さて、「今日は何の日?」シリーズ第128回をお送りします。
今から17年前の1997年12月11日に、地球温暖化防止京都会議 (COP3) が閉幕し、京都議定書が採択されました。
地球温暖化を緩和するには
ここ30年の世界の年平均気温の偏差の経年変化は、次の通りです。
次の図は、1960年〜1990年の平均値に対する、2070年から2100年の地表面の平均気温変化量の予測です。
地球上すべての地域でかなりの温度上昇が予測されています。
調べてみたところ、日本では2008年5月末に、国立環境研究所を始めとする国内14機関により、温暖化影響総合予測プロジェクト報告書「地球温暖化 日本への影響-最新の科学的知見-」が発表されていました。
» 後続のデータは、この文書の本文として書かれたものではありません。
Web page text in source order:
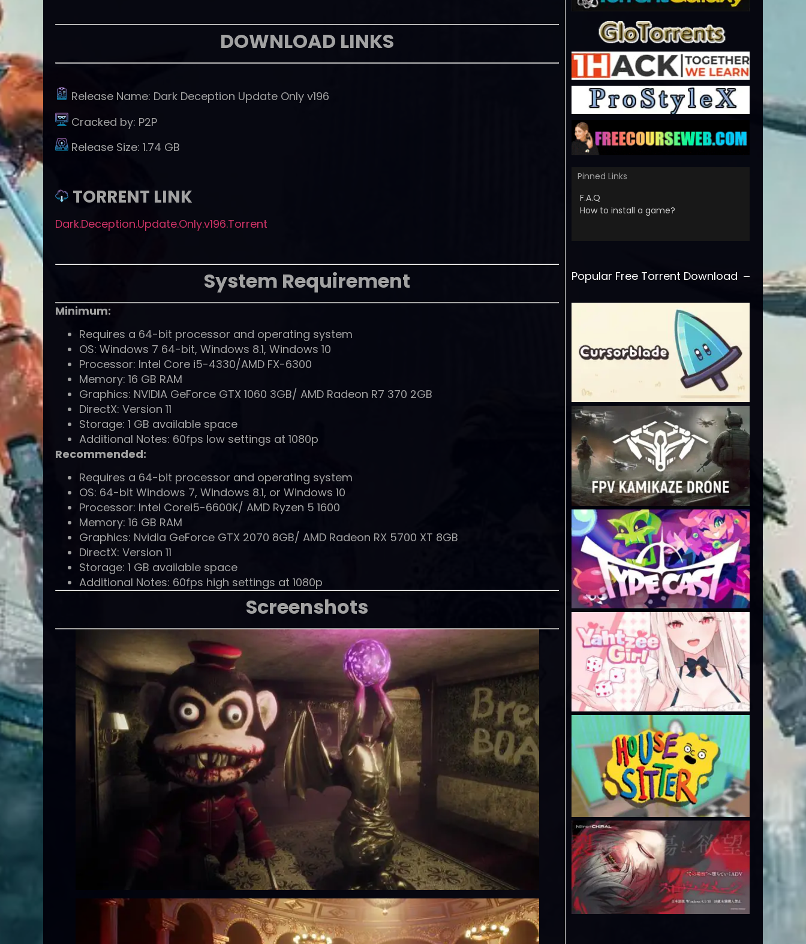
DOWNLOAD LINKS
Release Name: Dark Deception Update Only v196
Cracked by: P2P
Release Size: 1.74 GB
TORRENT LINK
Dark.Deception.Update.Only.v196.Torrent
System Requirement
Minimum:
Requires a 64-bit processor and operating system
OS: Windows 7 64-bit, Windows 8.1, Windows 10
Processor: Intel Core i5-4330/AMD FX-6300
Memory: 16 GB RAM
Graphics: NVIDIA GeForce GTX 1060 3GB/ AMD Radeon R7 370 2GB
DirectX: Version 11
Storage: 1 GB available space
Additional Notes: 60fps low settings at 1080p
Recommended:
Requires a 64-bit processor and operating system
OS: 64-bit Windows 7, Windows 8.1, or Windows 10
Processor: Intel Corei5-6600K/ AMD Ryzen 5 1600
Memory: 16 GB RAM
Graphics: Nvidia GeForce GTX 2070 8GB/ AMD Radeon RX 5700 XT 8GB
DirectX: Version 11
Storage: 1 GB available space
Additional Notes: 60fps high settings at 1080p
Screenshots
Pinned Links
F.A.Q
How to install a game?
Popular Free Torrent Download

水資源、森林、農業、沿岸域、健康の5分野を対象に、下記のような影響予測が出されています。これは温暖化が20年あたり約1℃のペースで進行した場合の予測だそうです。
- 豪雨の増加に伴う洪水の被害額が、2030年に年間約1兆円に達する危険性
- 斜面災害など土砂災害のリスク増大
- 積雪に由来する水資源の減少により、代掻き期の農業用水が不足する可能性
- ブナ林の大幅な減少、松枯れの増大、湿原の減少
- 米など作物の生産適地の北上、収量の変化 食糧供給に影響する危険性
- 高潮浸水面積の増大、河川堤防の強度低下、地下水位の上昇
- 砂浜や干潟の消滅による数兆円規模の経済損失の危険性
- 気温上昇による熱ストレス死亡リスクの増大、大気汚染や感染症の分布への影響
影響予測は、勿論その後も研究が続けられています。
地球の歴史上、気候の温暖化や寒冷化は幾度も繰り返されてきたと考えられていますが、20世紀以降温暖化が急速に進んだ要因の一つは、人間の経済活動により二酸化炭素をはじめとする温室効果ガスの排出が増加したことです。
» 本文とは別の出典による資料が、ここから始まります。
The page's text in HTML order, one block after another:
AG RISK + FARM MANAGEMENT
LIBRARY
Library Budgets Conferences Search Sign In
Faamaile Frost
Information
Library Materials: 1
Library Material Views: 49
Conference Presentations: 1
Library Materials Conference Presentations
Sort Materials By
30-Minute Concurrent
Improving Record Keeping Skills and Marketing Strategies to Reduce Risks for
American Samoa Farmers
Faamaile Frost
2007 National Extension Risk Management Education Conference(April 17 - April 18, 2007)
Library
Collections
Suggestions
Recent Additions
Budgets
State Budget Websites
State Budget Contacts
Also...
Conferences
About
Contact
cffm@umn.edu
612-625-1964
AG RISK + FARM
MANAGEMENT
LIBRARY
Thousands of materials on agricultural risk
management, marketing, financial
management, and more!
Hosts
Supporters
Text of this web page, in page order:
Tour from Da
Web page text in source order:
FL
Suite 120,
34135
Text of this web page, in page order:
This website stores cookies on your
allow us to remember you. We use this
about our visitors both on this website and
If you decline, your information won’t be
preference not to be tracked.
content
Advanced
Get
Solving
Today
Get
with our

この美しい地球を後世に引き継いでいくためには、この温暖化をなんとか緩和する必要があります。
京都議定書とは
京都議定書 (Kyoto Protocol) は、1997年12月に京都市の国立京都国際会館で開かれた第3回気候変動枠組条約締約国会議 (地球温暖化防止京都会議、COP3) で採択された、気候変動枠組条約に関する議定書です。
正式名称は、気候変動に関する国際連合枠組条約の京都議定書(英: Kyoto Protocol to the United Nations Framework Convention on Climate Change)となっていました。
批准国は次の図の通り、世界のほとんどの国が批准していますが、アメリカは自国の経済活動を優先して批准を拒否しており、またカナダは途中離脱しています。
京都議定書では、地球温暖化の原因となる、温室効果ガスの一種である二酸化炭素 (CO2)、メタン (CH4)、亜酸化窒素 (N2O)、ハイドロフルオロカーボン類 (HFCs)、パーフルオロカーボン類 (PFCs)、六フッ化硫黄 (SF6) について、先進国における削減率を1990年を基準として各国別に定め、共同で約束期間内に目標値を達成することが定められました。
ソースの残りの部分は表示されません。